Dialéctica Infernal

El derecho a la protesta está garantizado constitucionalmente dentro de los derechos civiles inscritos en nuestra Constitución. El artículo 21 reconoce y garantiza la libertad de pensamiento, la de reunión y asociación, además de la libre expresión y difusión de la propias opiniones. Cuando un grupo de personas se reúne en las calles o las carreteras con el propósito de protestar por lo que sea que fuere, éstos están ejercitando a plenitud estos derechos. Ahora bien, todo libre ejercicio de derechos esta sujeto a que estas libertades no vulneren los derechos de los otros. Sartre lo explica así: “mi libertad termina donde empieza la de los demás”. Otros incisos de los artículos 21, 22 y 23 protegen entre otros la libertad de circulación, el derecho a la libertad y la seguridad personal. Precisamente la Constitución reconoce que la dignidad y libertad de las personas son inviolables y el Estado debe protegerla de manera primordial.

Nuestro modo de vida no necesariamente se corresponde a lo que un tratado de derechos y deberes afirma en sus letras. De hecho ese acuerdo social es un horizonte que debemos construir constantemente para lograr un convivo armónico entre todos los miembros de esta comunidad que llamamos Bolivia. A pesar de todo lo que nos une hay un sinfín de variables que nos separan y distancian. La auto-identificación étnica, la condición de clase, el nivel económico, el estatus social son algunas de las fronteras que condicionan los alcances de nuestra libertad. No sólo eso, además entre todas las partes existe una pugna constante por el control del poder y el discurso. Lo cual da lugar constantes tensiones y violencias socapadas. Todo ejercicio de violencia lleva intrínsecaente una vulneración de los derechos y libertades de la parte sometida. Citando una vez más a Sartre: “El infierno es el Otro”.

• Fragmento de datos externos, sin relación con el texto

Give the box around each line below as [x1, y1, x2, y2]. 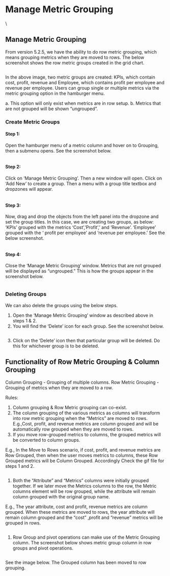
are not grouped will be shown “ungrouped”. [5, 106, 98, 112]
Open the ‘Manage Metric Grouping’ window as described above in [12, 312, 154, 318]
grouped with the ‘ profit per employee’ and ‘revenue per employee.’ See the [5, 230, 165, 236]
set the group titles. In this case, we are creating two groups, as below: [5, 219, 154, 225]
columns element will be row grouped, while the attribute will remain [12, 488, 156, 494]
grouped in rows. [5, 519, 41, 526]
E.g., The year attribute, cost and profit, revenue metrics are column [5, 504, 148, 510]
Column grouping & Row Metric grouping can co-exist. [12, 404, 127, 410]
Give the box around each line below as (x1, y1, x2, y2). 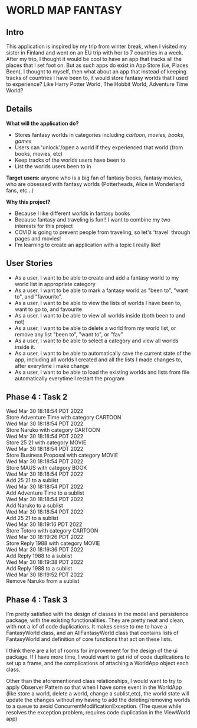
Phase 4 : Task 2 (6, 392, 68, 402)
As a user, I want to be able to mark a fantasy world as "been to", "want (14, 287, 189, 294)
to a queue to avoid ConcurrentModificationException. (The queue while (6, 703, 182, 710)
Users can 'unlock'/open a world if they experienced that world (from (14, 143, 183, 151)
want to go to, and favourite (14, 306, 83, 313)
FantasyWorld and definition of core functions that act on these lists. (6, 636, 173, 643)
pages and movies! (14, 235, 61, 242)
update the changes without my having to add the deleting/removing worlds (6, 697, 191, 704)
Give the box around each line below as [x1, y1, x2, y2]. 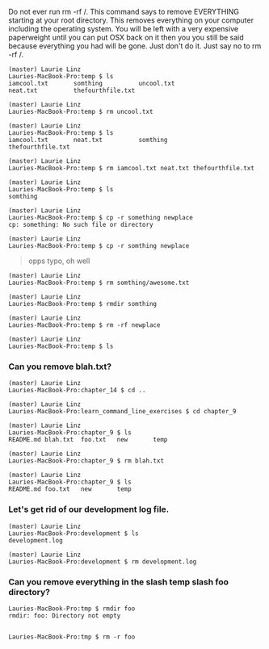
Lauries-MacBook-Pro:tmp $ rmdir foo [8, 605, 136, 613]
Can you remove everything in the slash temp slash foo [8, 576, 229, 588]
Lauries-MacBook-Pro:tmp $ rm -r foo [8, 633, 136, 641]
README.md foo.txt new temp [8, 485, 132, 493]
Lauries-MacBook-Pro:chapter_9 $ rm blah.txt [8, 457, 164, 465]
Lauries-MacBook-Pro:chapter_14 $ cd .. [8, 387, 147, 395]
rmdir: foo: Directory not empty [8, 611, 121, 620]
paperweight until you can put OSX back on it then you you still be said [8, 32, 244, 42]
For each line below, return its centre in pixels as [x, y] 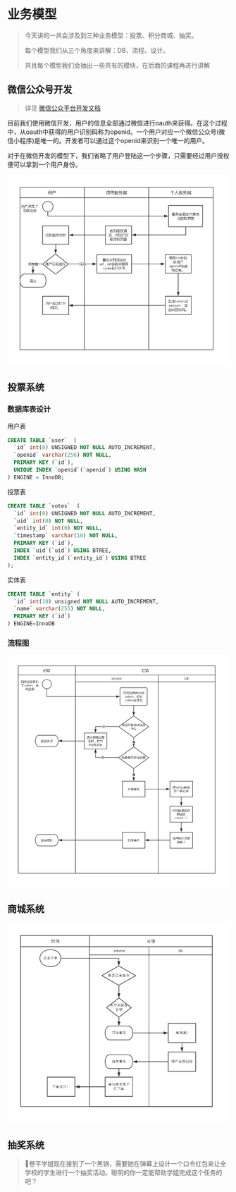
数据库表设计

Bolivia ha construido su dialéctica en esa lógica. Hemos desarrollado los capítulos más importantes de nuestra historia conjurando a la guerra y la muerte. En el tiempo de la colonia, durante la guerra federal o en la etapa de las dictaduras el sector oprimido ha encontrado en la violencia la única respuesta efectiva en contra de una violencia institucionalizada. Eso se debe a que los canales representación e intermediación en los conflictos estaban cancelados. Inclusive en el tiempo democrático toda esa escenógrafa se repite. En las denominadas Guerras del Agua y del Gas o en los incidentes ligados a la promulgación de la Nueva Constitución la pugna por la reconfiguración de la geografía del poder requirió del concurso de los muertos. Hemos hecho del luto una palanca de presión, un instrumento para desbaratar la hegemonía de un grupo dominante mediante el dolor y la ira. Los lamentables hechos de sangre recientes en el enfrenamiento entre el Estado y el cooperativismo minero son la prueba de la vigencia de esta dialéctica infernal.


El respeto a la ley por sí misma no tiene ningún sentido. El marco jurídico en el que nos movemos existe para normar o condenar aquello que sale de esos límites. En consecuencia la libertad es el bien supremo antes que la ley. Para que la libertad sea completa la vida misma debe plenificarse. Tanto el Estado como los ciudadanos deben estar dispuestos a ponerse límites y transformar esta cultura de violencia que nos gobierna, porque eso no es vida plena. Mientras sigamos pensando que bloquear es normal, matar al otro seguirá pareciendo necesario.